Items from a data source
===============
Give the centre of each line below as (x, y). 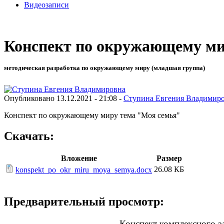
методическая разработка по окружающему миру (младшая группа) (104, 68)
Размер (169, 158)
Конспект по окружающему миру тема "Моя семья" (92, 115)
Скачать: (29, 136)
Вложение (79, 158)
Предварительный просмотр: (84, 202)
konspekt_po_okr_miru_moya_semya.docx (84, 170)
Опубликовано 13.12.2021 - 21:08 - (64, 98)
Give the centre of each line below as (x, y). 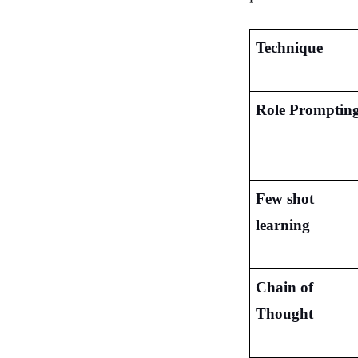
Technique (289, 47)
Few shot (284, 198)
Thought (284, 313)
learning (282, 225)
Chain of (284, 287)
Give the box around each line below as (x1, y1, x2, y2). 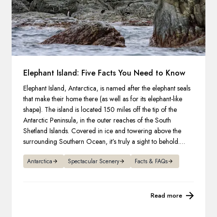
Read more (151, 191, 182, 201)
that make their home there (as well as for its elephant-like (23, 94, 182, 104)
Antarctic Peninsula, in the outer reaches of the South (23, 115, 171, 125)
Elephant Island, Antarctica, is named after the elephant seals (23, 83, 190, 93)
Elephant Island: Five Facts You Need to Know (23, 67, 185, 79)
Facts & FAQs (135, 157, 168, 166)
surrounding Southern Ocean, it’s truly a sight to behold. (23, 137, 180, 147)
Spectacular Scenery (68, 157, 119, 166)
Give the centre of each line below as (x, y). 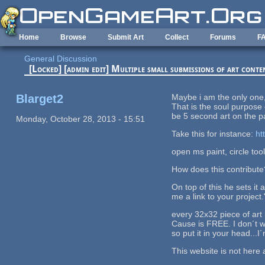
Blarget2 (39, 98)
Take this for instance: (214, 133)
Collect (177, 37)
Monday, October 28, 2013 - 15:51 (80, 119)
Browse (73, 37)
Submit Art (126, 37)
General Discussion (61, 59)
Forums (223, 37)
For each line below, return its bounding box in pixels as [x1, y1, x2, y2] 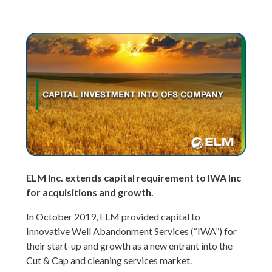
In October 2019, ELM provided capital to [26, 211, 201, 223]
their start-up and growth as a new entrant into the [26, 240, 233, 252]
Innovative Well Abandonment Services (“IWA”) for [26, 225, 237, 237]
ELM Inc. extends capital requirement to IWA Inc [26, 172, 242, 184]
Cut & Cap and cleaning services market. [26, 254, 192, 267]
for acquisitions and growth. [26, 186, 154, 199]
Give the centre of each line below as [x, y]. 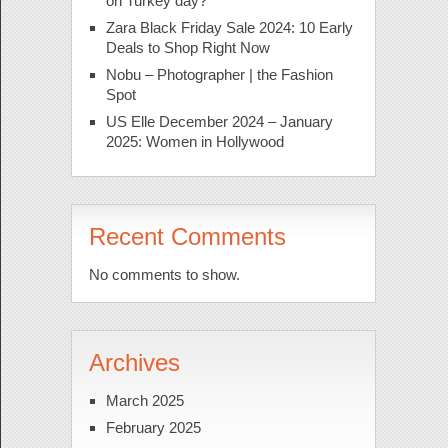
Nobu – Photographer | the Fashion [219, 75]
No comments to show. [164, 275]
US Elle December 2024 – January [219, 122]
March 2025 [144, 401]
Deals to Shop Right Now [187, 48]
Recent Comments [187, 237]
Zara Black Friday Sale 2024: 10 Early [229, 28]
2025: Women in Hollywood [194, 142]
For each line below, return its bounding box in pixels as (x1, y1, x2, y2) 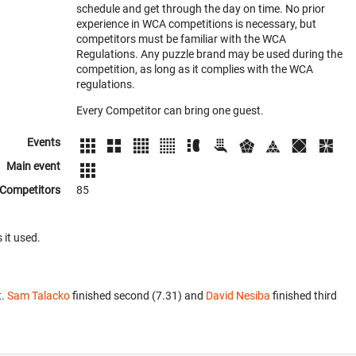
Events (27, 136, 60, 149)
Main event (6, 160, 60, 173)
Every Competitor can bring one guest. (76, 104, 264, 117)
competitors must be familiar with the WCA (76, 33, 286, 45)
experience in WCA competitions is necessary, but (76, 17, 316, 30)
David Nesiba (206, 289, 270, 303)
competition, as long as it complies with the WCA (76, 63, 313, 75)
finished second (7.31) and (70, 289, 206, 303)
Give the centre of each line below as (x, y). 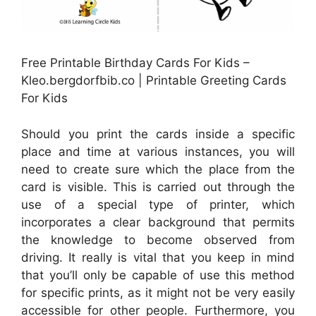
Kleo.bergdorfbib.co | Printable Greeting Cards (154, 81)
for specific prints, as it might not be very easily (158, 292)
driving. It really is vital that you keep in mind (158, 257)
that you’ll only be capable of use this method (158, 275)
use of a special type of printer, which (158, 204)
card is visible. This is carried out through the (158, 187)
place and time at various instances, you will (158, 151)
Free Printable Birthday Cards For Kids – (135, 63)
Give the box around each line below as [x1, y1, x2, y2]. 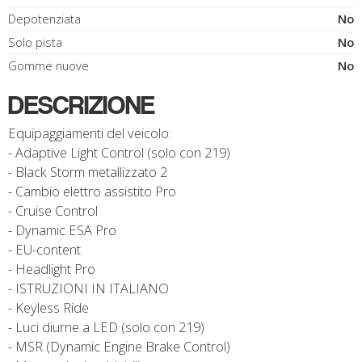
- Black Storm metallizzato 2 [8, 162, 167, 181]
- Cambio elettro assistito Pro [8, 182, 176, 200]
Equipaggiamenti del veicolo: [8, 124, 171, 142]
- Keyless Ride [8, 298, 89, 317]
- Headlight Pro [8, 259, 95, 278]
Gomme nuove [8, 57, 89, 74]
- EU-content [8, 240, 81, 259]
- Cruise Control [8, 201, 98, 220]
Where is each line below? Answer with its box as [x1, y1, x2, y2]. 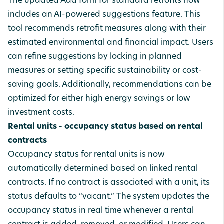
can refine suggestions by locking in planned [8, 53, 182, 61]
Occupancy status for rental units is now [8, 151, 165, 159]
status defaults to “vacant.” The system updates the [8, 193, 209, 201]
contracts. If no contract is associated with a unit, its [8, 179, 210, 187]
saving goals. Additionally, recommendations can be [8, 81, 211, 89]
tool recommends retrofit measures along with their [8, 25, 206, 33]
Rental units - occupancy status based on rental [8, 123, 203, 131]
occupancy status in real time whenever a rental [8, 207, 194, 215]
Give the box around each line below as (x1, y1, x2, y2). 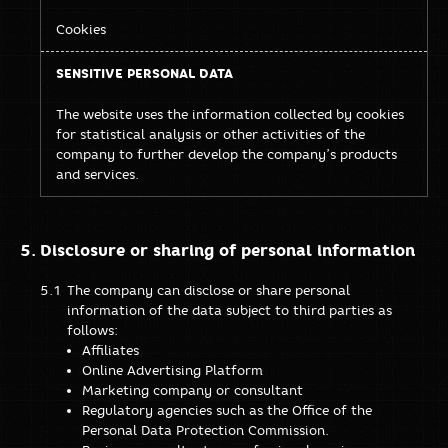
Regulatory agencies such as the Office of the (82, 401, 372, 418)
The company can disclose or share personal (67, 281, 350, 298)
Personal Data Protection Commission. (82, 421, 329, 438)
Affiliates (82, 341, 139, 358)
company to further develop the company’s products (56, 145, 397, 162)
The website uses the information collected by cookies (56, 105, 404, 122)
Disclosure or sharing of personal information (40, 239, 415, 261)
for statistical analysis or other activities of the (56, 125, 365, 142)
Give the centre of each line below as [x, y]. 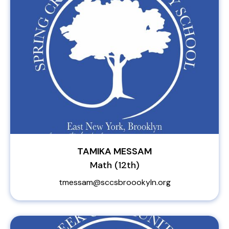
===============
Requirement.
Return every entry above exactly as written, minus the pictures.

Response below.
Give the centre of each line below as (x, y). 
методическая разработка по окружающему миру (младшая группа) (104, 68)
Размер (169, 158)
Конспект по окружающему миру тема "Моя семья" (92, 115)
Скачать: (29, 136)
Вложение (79, 158)
Предварительный просмотр: (84, 202)
konspekt_po_okr_miru_moya_semya.docx (84, 170)
Опубликовано 13.12.2021 - 21:08 - (64, 98)
Give the centre of each line below as (x, y). 
Technique (289, 47)
Few shot (284, 198)
Thought (284, 313)
learning (282, 225)
Chain of (284, 287)
Give the box around each line below as (x1, y1, x2, y2). 
Read more (151, 191, 182, 201)
that make their home there (as well as for its elephant-like (23, 94, 182, 104)
Antarctic Peninsula, in the outer reaches of the South (23, 115, 171, 125)
Elephant Island, Antarctica, is named after the elephant seals (23, 83, 190, 93)
Elephant Island: Five Facts You Need to Know (23, 67, 185, 79)
Facts & FAQs (135, 157, 168, 166)
surrounding Southern Ocean, it’s truly a sight to behold. (23, 137, 180, 147)
Spectacular Scenery (68, 157, 119, 166)
Give the centre of each line below as (x, y). 
Blarget2 (39, 98)
Take this for instance: (214, 133)
Collect (177, 37)
Monday, October 28, 2013 - 15:51 (80, 119)
Browse (73, 37)
Submit Art (126, 37)
General Discussion (61, 59)
Forums (223, 37)
For each line below, return its bounding box in pixels as [x1, y1, x2, y2] 
In October 2019, ELM provided capital to [26, 211, 201, 223]
their start-up and growth as a new entrant into the [26, 240, 233, 252]
Innovative Well Abandonment Services (“IWA”) for [26, 225, 237, 237]
ELM Inc. extends capital requirement to IWA Inc [26, 172, 242, 184]
Cut & Cap and cleaning services market. [26, 254, 192, 267]
for acquisitions and growth. [26, 186, 154, 199]
Give the centre of each line below as [x, y]. 
Nobu – Photographer | the Fashion [219, 75]
No comments to show. [164, 275]
US Elle December 2024 – January [219, 122]
March 2025 [144, 401]
Deals to Shop Right Now [187, 48]
Recent Comments [187, 237]
Zara Black Friday Sale 2024: 10 Early [229, 28]
2025: Women in Hollywood [194, 142]
For each line below, return its bounding box in pixels as (x1, y1, x2, y2) 
Events (27, 136, 60, 149)
Main event (6, 160, 60, 173)
Every Competitor can bring one guest. (76, 104, 264, 117)
competitors must be familiar with the WCA (76, 33, 286, 45)
experience in WCA competitions is necessary, but (76, 17, 316, 30)
David Nesiba (206, 289, 270, 303)
competition, as long as it complies with the WCA (76, 63, 313, 75)
finished second (7.31) and (70, 289, 206, 303)
Give the centre of each line below as (x, y). 
Kleo.bergdorfbib.co | Printable Greeting Cards (154, 81)
for specific prints, as it might not be very easily (158, 292)
driving. It really is vital that you keep in mind (158, 257)
that you’ll only be capable of use this method (158, 275)
use of a special type of printer, which (158, 204)
card is visible. This is carried out through the (158, 187)
place and time at various instances, you will (158, 151)
Free Printable Birthday Cards For Kids – (135, 63)
Give the box around each line below as [x1, y1, x2, y2]. 
- Black Storm metallizzato 2 [8, 162, 167, 181]
- Cambio elettro assistito Pro [8, 182, 176, 200]
Equipaggiamenti del veicolo: [8, 124, 171, 142]
- Keyless Ride [8, 298, 89, 317]
- Headlight Pro [8, 259, 95, 278]
Gomme nuove [8, 57, 89, 74]
- EU-content [8, 240, 81, 259]
- Cruise Control [8, 201, 98, 220]
Where is each line below? Answer with its box as [x1, y1, x2, y2]. 
can refine suggestions by locking in planned [8, 53, 182, 61]
Occupancy status for rental units is now [8, 151, 165, 159]
status defaults to “vacant.” The system updates the [8, 193, 209, 201]
contracts. If no contract is associated with a unit, its [8, 179, 210, 187]
saving goals. Additionally, recommendations can be [8, 81, 211, 89]
tool recommends retrofit measures along with their [8, 25, 206, 33]
Rental units - occupancy status based on rental [8, 123, 203, 131]
occupancy status in real time whenever a rental [8, 207, 194, 215]
Give the box around each line below as (x1, y1, x2, y2). 
Regulatory agencies such as the Office of the (82, 401, 372, 418)
The company can disclose or share personal (67, 281, 350, 298)
Personal Data Protection Commission. (82, 421, 329, 438)
Affiliates (82, 341, 139, 358)
company to further develop the company’s products (56, 145, 397, 162)
The website uses the information collected by cookies (56, 105, 404, 122)
Disclosure or sharing of personal information (40, 239, 415, 261)
for statistical analysis or other activities of the (56, 125, 365, 142)
Give the centre of each line below as [x, y]. 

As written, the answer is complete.